Problem. Starting with the line with "y1, x2, y2]." in the entries below and going on through the line with "3130(3131bR|2617aR) 3131(3132bR|2282aR) 3132(3133bR|2859aR)", output every line exactly and nothing more. No pictures.

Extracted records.
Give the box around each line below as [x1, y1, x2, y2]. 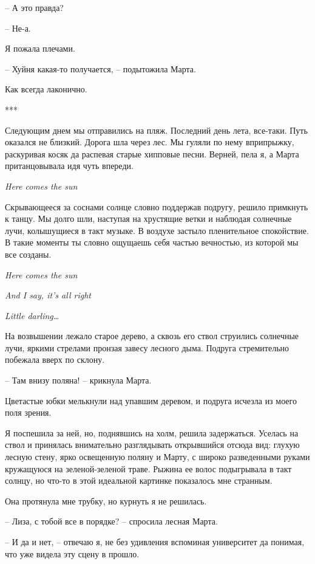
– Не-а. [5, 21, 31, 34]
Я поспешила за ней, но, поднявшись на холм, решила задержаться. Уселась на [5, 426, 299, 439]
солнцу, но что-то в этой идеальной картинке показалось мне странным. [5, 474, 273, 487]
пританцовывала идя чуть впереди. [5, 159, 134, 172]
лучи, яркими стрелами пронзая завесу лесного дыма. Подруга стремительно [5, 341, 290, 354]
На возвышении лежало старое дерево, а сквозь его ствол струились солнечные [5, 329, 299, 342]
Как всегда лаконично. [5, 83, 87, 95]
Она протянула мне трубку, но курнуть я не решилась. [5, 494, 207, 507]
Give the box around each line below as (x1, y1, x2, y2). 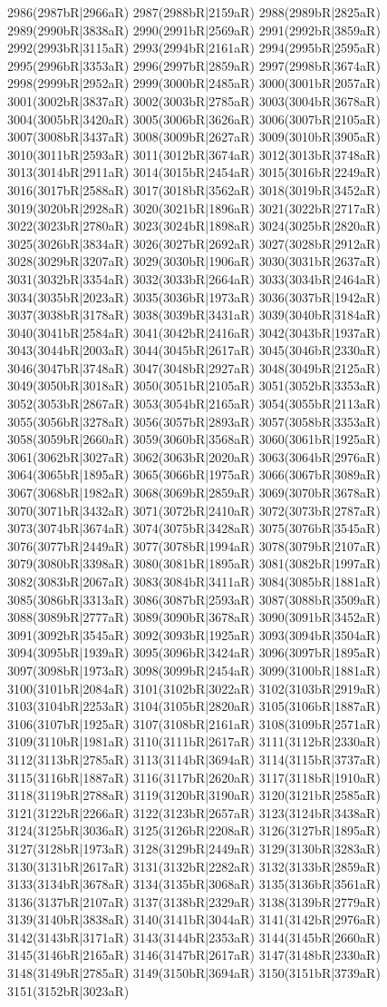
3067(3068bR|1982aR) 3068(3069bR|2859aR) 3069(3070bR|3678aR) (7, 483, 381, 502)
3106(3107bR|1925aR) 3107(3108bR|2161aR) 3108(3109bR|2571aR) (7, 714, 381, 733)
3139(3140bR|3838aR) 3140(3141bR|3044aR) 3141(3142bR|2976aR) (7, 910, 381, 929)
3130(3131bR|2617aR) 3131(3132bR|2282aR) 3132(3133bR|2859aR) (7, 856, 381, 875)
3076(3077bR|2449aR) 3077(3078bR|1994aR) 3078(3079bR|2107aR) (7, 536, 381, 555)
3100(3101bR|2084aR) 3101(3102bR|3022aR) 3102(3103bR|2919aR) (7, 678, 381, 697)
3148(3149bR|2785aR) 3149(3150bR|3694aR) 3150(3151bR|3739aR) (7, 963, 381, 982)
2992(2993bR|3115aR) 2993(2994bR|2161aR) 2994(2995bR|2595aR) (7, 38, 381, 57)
--
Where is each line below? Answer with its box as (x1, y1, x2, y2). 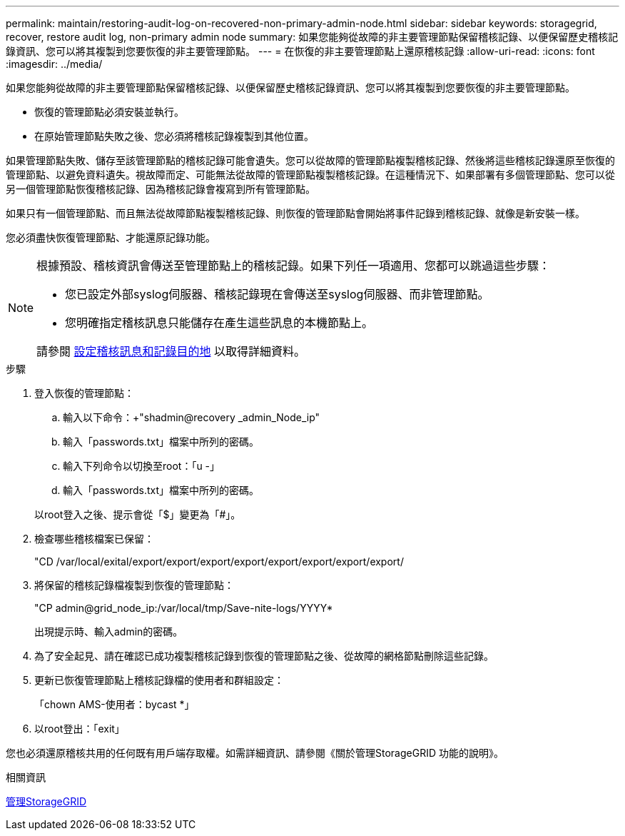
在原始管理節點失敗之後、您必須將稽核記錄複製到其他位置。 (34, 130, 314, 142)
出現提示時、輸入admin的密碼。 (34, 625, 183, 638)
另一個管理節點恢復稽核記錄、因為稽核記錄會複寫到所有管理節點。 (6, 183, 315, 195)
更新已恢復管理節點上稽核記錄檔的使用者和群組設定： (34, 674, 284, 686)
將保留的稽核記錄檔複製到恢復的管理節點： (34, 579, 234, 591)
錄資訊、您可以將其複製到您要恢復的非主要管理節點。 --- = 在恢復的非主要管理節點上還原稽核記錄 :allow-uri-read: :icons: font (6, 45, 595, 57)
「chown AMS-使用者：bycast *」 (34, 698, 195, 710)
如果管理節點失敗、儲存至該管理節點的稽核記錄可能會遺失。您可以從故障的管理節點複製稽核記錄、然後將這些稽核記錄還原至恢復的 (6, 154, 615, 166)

Solved problem.
Give the box around each line below as [x1, y1, x2, y2]. 
– Не-а. [5, 21, 31, 34]
Я поспешила за ней, но, поднявшись на холм, решила задержаться. Уселась на [5, 426, 299, 439]
солнцу, но что-то в этой идеальной картинке показалось мне странным. [5, 474, 273, 487]
пританцовывала идя чуть впереди. [5, 159, 134, 172]
лучи, яркими стрелами пронзая завесу лесного дыма. Подруга стремительно [5, 341, 290, 354]
На возвышении лежало старое дерево, а сквозь его ствол струились солнечные [5, 329, 299, 342]
Как всегда лаконично. [5, 83, 87, 95]
Она протянула мне трубку, но курнуть я не решилась. [5, 494, 207, 507]
Give the box around each line below as (x1, y1, x2, y2). 
3067(3068bR|1982aR) 3068(3069bR|2859aR) 3069(3070bR|3678aR) (7, 483, 381, 502)
3106(3107bR|1925aR) 3107(3108bR|2161aR) 3108(3109bR|2571aR) (7, 714, 381, 733)
3139(3140bR|3838aR) 3140(3141bR|3044aR) 3141(3142bR|2976aR) (7, 910, 381, 929)
3130(3131bR|2617aR) 3131(3132bR|2282aR) 3132(3133bR|2859aR) (7, 856, 381, 875)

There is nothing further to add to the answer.